Yahoo! is the first of the free providers with an enterprise IM client. Yahoo! Messenger Enterprise Edition adds encryption, authentication against a corporate directory and message archiving. Administrators can either block file sharing or force virus checking, and an add-in from VeriSign encrypts messages. Yahoo! is counting on frustrated users for leads with its Save Smiley campaign: if companies block Yahoo! Messenger, Yahoo! tries to sell them the enterprise version.

One alternative to banning free IM clients - and driving determined users to browser-based versions - is controlling them. Analysis tools and security policies let you measure and contain the impact, as long as they include security on the desktop.

The next stage is software from companies such as Blue Coat, FaceTime and IMLogic, which add security features by logging IM conversations, filtering for keywords, preventing file transfers or redirecting IMs between employees to internal servers to keep them off the public network. That's a route Microsoft and AOL are taking: AOL has teamed up with FaceTime and Microsoft with IMLogic.

AOL is adding encryption to version 5.2 of the AIM client (due by the summer), with VeriSign selling the security certificates, but it's also brought out Enterprise AIM Services. These add access control, archiving, local routing and developer tools for integrating messaging with business applications.

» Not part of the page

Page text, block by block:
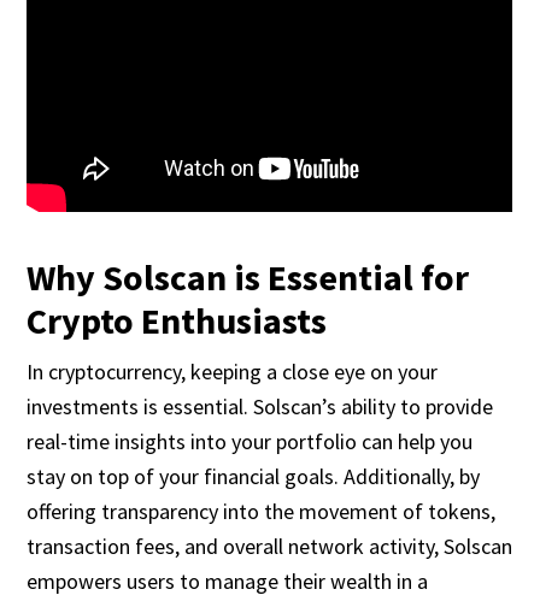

Directory integration is promised for a future release.

Microsoft's MSN Messenger Connect service already integrates with Active Directory and Exchange, logging messages in an SQL Server database. But Microsoft sees secure and manageable instant messaging as just one tool for what it calls "real-time communication".

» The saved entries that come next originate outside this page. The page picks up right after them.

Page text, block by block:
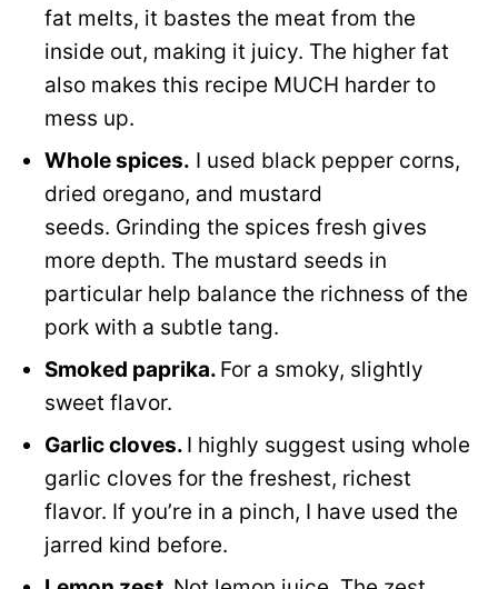
fat melts, it bastes the meat from the
inside out, making it juicy. The higher fat
also makes this recipe MUCH harder to
mess up.
Whole spices. I used black pepper corns,
dried oregano, and mustard
seeds. Grinding the spices fresh gives
more depth. The mustard seeds in
particular help balance the richness of the
pork with a subtle tang.
Smoked paprika. For a smoky, slightly
sweet flavor.
Garlic cloves. I highly suggest using whole
garlic cloves for the freshest, richest
flavor. If you’re in a pinch, I have used the
jarred kind before.

When it comes out in autumn, Real Time Communications Server 2003 (codenamed Greenwich) will include management, security and logging tools, but it is also a platform for developing applications to integrate peer-to-peer voice and video conferencing, telephony, application sharing and other ways of working together. Reuters used an early version to develop its secure IM service for banks.

Windows Server 2003 users will get a free cut-down version with presence technology, which shows when users are online and available.

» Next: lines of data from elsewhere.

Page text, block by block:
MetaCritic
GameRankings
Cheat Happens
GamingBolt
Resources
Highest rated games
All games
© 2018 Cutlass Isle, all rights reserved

But you don't have to wait for (or commit to) Microsoft technologies to develop applications around instant messaging. Jabber is an open source, commercially supported XML messaging protocol. You can download the Jabber Messenger IM client, run your own company Jabber server and configure it to control such features as file sharing.

You can also integrate messaging with other systems. What the Jabber server basically does is route XML messages - which could come from a person typing or an application or web service - to clients, which can be as simple as telnet connections. There are numerous add-ons for Jabber, including voice messaging and gateways offering interoperability with other IM systems. Jabber is also working on a standard that could bring together the different IM systems, Extensible Messaging and Presence Protocol (XMPP).

The big three's slow response to what business is looking for has encouraged other players. So much so, that Gartner's labelling of 2003 as the year of business IM applies as much to the flood of providers. IBM is a big player with Domino-based SameTime, which it is working on integrating with the WebSphere architecture. Sun offers instant messaging as part of the Sun ONE Portal Server Suite (for Windows and Solaris) and is promising a corporate IM server running on Linux. Oracle's Collaborating Suite includes instant messaging and application sharing with the new iMeeting service. Numerous startups and smaller companies offer IM as part of suites of messaging tools.

The importance of IM in the business world is more than instant gratification for users. Now is the time to see IM in business as an opportunity rather than a threat or a free ride. But with arguments about standards and interoperability still raging, it's hard to choose the right IM tools, let alone a development system.